I asked for inputs from experts without realizing that we already had that from Stam Nicolis. I was not able to recognize the expertise of his input until I studied some more literature. I think I get it now. I was obsessed with the question (that started this thread) of whether the field-amplitude operator has eigenstates of definite values of field amplitude because I have a personal dislike for discussing any entity before it has been defined. Literature that I read on QFT begins with statements like “The field amplitude is promoted to an operator.” I ask: What does that mean? What does this operator operate on? What are the mapping rules for this operator? In other words, how is this operator defined? If it was true (as I hoped) that this operator has the property that there is a set of basis vectors, eigenvectors of this operator, having definite values of field amplitude (even when a complex number and not a real number), that would provide a definition of the operator, and I would have been satisfied that the operator is defined. But, as Stam pointed out, I have been asking the wrong question. There are other ways to define operators. A textbook that I was just looking at shows that the field-amplitude operator is a superposition of operators that are individually defined by specifying their mapping rules (and are recognized as creation or annihilation operators). This superposition serves as a definition of the field-amplitude operator. So there is a definition that I can understand and I am happy now.

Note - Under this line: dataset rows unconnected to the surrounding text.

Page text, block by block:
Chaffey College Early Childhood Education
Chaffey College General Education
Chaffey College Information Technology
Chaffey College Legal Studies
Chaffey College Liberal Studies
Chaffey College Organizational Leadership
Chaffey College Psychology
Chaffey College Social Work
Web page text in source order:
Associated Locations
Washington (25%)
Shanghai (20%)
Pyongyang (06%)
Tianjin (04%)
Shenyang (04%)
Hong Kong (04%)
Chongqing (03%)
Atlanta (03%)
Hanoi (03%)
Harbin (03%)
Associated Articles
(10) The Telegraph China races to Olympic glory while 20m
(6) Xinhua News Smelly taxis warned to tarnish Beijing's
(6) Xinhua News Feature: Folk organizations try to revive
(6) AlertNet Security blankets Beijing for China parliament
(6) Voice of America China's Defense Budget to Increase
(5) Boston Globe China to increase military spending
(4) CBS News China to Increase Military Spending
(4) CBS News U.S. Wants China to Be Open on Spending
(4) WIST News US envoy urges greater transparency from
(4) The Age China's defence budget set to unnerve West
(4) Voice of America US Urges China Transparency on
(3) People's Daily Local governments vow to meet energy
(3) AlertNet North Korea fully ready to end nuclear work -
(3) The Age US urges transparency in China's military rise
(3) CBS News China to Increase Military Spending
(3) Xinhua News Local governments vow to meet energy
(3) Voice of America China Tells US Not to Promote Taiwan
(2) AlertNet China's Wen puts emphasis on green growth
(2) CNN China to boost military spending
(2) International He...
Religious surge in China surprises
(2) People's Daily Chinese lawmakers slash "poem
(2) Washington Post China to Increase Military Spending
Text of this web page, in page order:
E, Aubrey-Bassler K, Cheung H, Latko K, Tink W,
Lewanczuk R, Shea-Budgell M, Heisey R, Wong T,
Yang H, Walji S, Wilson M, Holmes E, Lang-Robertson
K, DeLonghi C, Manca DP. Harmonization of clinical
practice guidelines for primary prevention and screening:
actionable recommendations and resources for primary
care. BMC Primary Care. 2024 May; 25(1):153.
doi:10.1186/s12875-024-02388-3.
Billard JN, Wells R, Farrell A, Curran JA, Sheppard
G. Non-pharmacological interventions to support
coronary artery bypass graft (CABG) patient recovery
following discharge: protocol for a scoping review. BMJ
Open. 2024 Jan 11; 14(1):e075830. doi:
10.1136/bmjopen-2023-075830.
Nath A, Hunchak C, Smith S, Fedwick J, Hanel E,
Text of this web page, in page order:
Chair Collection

To answer my own question, it may or may not be true that the field-amplitude operator has eigenstates having definite values of field amplitude, but (now that I have a better understanding of what Stam said) I don't care about that anymore.

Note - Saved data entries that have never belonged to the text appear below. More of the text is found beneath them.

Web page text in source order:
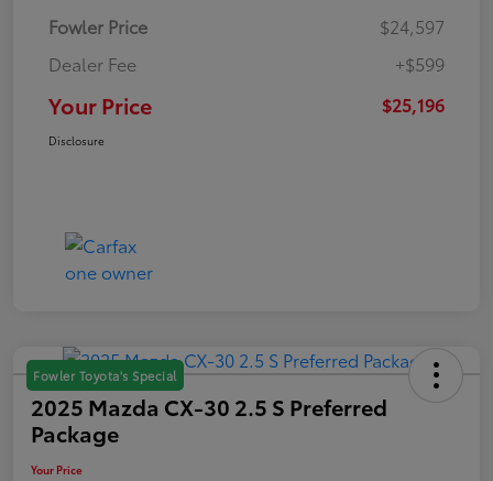
Fowler Price
$24,597
Dealer Fee
+$599
Your Price $25,196
Disclosure
Fowler Toyota's Special
2025 Mazda CX-30 2.5 S Preferred
Package
Your Price
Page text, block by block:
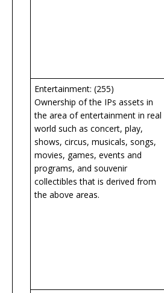
Entertainment: (255)
Ownership of the IPs assets in
the area of entertainment in real
world such as concert, play,
shows, circus, musicals, songs,
movies, games, events and
programs, and souvenir
collectibles that is derived from
the above areas.
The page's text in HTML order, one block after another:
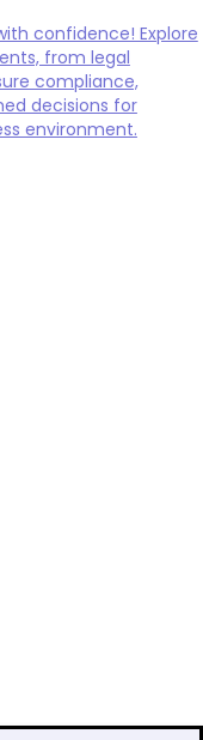
confidence! Explore
from legal
compliance,
decisions for
environment.

An eigenvector is a non zero vector that changes at most by a scalar factor when characteristics of linear transformation is applied to it. Geometrically an eigenvector corresponding to a real non zero eigenvalue points in a direction in which it is streched by the transformation and the eigenvalue is the factor by which it is streched. If now field amplitude operator is not Hermitian or real then every eigenvalue should also be non real. So if we still assuming some definite eigenvalue for non real operator can not provide sense in the way how much amplitude is streched in particular direction by particular eigenvector for an assumed eigenvalue.

I'm not sure what your point is Anil Kumar Jain. It is possible for an operator to have a complex eigenvalue. For example, consider the operator

exp(-i t H/h-bar)

where H is a Hermitian operator and therefore necessarily has eigenvalues (that are all real). If E (a real number) is any eigenvalue of H, then the complex number

exp(-i t E/h-bar)

is an eigenvalue of the above operator. But I'm not sure if you are disputing this because I'm not sure what your point is.

Anyway, I think I figured out the answer to the question that started this thread. (Unless I am making a mistake. Am I?) There are example Lagrangians for which the implied (by choice of the Lagrangian) properties of the amplitude operator include the property that it does not commute with its Hermitian conjugate. The focus here is on these kinds of Lagrangians. That the amplitude operator does not commute with its Hermitian conjugate implies that there are no field states having definite values of both, the field amplitude (a complex number) and its complex conjugate. This implies that there are no field states having definite values of both, the real part of the field amplitude and the imaginary part of the field amplitude. This implies that there are no field states that have a definite value of the (complex number) field amplitude. The conclusion, and answer to the question in this thread (if I am not making a mistake), is that the field amplitude operator has no eigenstates for the kinds of Lagrangians considered here.

By the way, the above conclusion is consistent with what Stam Nicolis said a long time ago. The square of the modulus of the field amplitude is observable (which can be shown to be eigenvalues of a Hermitian operator) but the amplitude is not, and it is not very productive to search for eigenstates of this operator. I'm not very smart and it takes me a long time to properly appreciate his inputs.